Quando, há uns tempos, um indivíduo de bastão "de cuyo nombre no quiero acordarme" me insultou nestas páginas fiquei deprimidíssimo. Não pelos insultos mas porque ter um inimigo rasca é ainda mais humilhante do que não ter inimigo nenhum. Estou, pois, em boas condições para imaginar como se sentirá a Constituição da República depois de ouvir Medina Carreira afirmar na TVI24 que ela, Constituição, "não serve para nada [porque] não paga despesa nenhuma".
Como diria Pascal, Medina Carreira é um belo espírito (pelo menos as TVs acreditam nisso), só que não é geómetra. Sendo que a probabilidade de ele não dizer algo inteiramente previsível é inferior à saída da soma 1 no lançamento de dois dados.

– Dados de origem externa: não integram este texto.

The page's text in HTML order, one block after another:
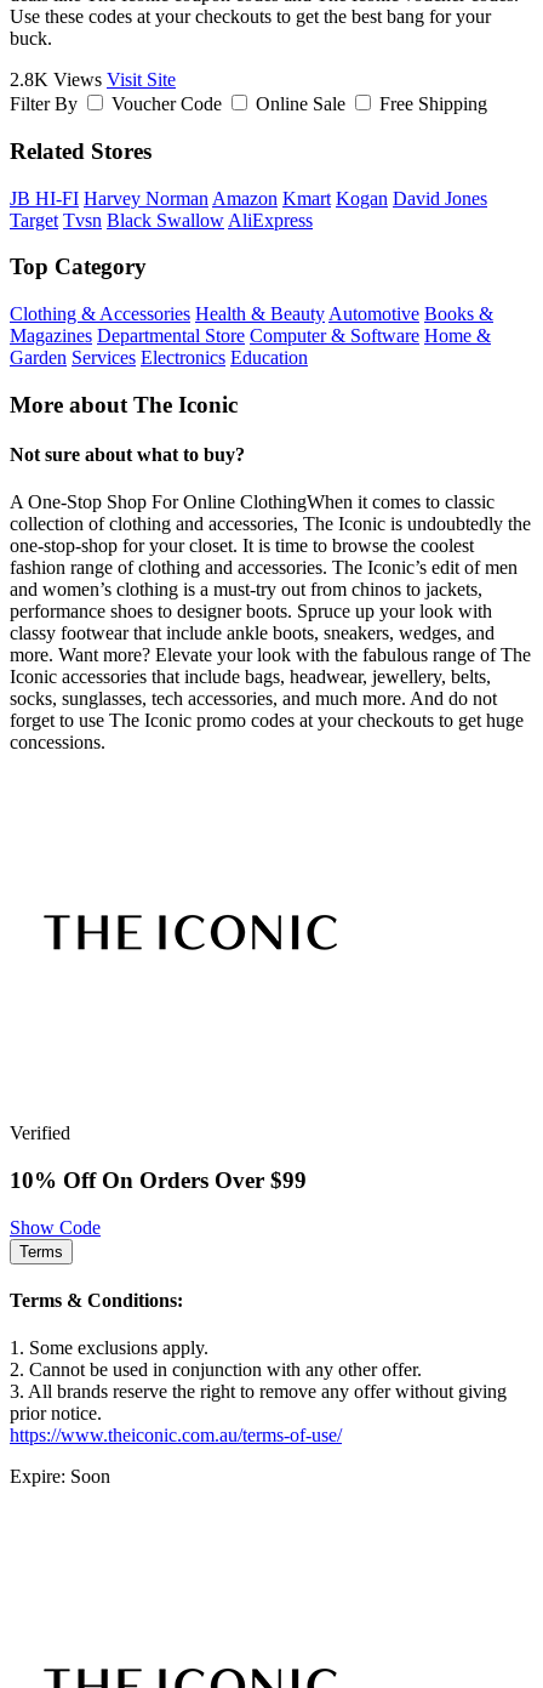
Use these codes at your checkouts to get the best bang for your
buck.
2.8K Views Visit Site
Filter By
Voucher Code Online Sale Free Shipping
Related Stores
JB HI-FI Harvey Norman Amazon Kmart Kogan David Jones
Target Tvsn Black Swallow AliExpress
Top Category
Clothing & Accessories Health & Beauty Automotive Books &
Magazines Departmental Store Computer & Software Home &
Garden Services Electronics Education
More about The Iconic
Not sure about what to buy?
A One-Stop Shop For Online ClothingWhen it comes to classic
collection of clothing and accessories, The Iconic is undoubtedly the
one-stop-shop for your closet. It is time to browse the coolest
fashion range of clothing and accessories. The Iconic’s edit of men
and women’s clothing is a must-try out from chinos to jackets,
performance shoes to designer boots. Spruce up your look with
classy footwear that include ankle boots, sneakers, wedges, and
more. Want more? Elevate your look with the fabulous range of The
Iconic accessories that include bags, headwear, jewellery, belts,
socks, sunglasses, tech accessories, and much more. And do not
forget to use The Iconic promo codes at your checkouts to get huge
concessions.
Verified
10% Off On Orders Over $99
Show Code
Terms
Terms & Conditions:
1. Some exclusions apply.
2. Cannot be used in conjunction with any other offer.
3. All brands reserve the right to remove any offer without giving
prior notice.
https://www.theiconic.com.au/terms-of-use/
Expire: Soon

O ex-ministro das Finanças é um desses ex-qualquer coisa que, no desemprego político, passam a animadores (no caso, a desanimador) televisivos. O sucesso das suas profecias "gore", neuroticamente repetitivas, junto de certos públicos (não custa a crer que os mesmos que deglutem avidamente filmes de múmias e vampiros) radica nos desvãos obscuros do inconsciente que a psicanálise clássica associa à pulsão de morte.
Ora a Constituição, mesmo não pagando "despesa nenhuma", serve obviamente para alguma coisa: para Medina Carreira ter sobre que falar. Dir-se-á ainda que as circunstâncias de Medina Carreira o contradizem, já que as suas prestações televisivas não servem para nada e, contudo, pagam-lhe as despesas.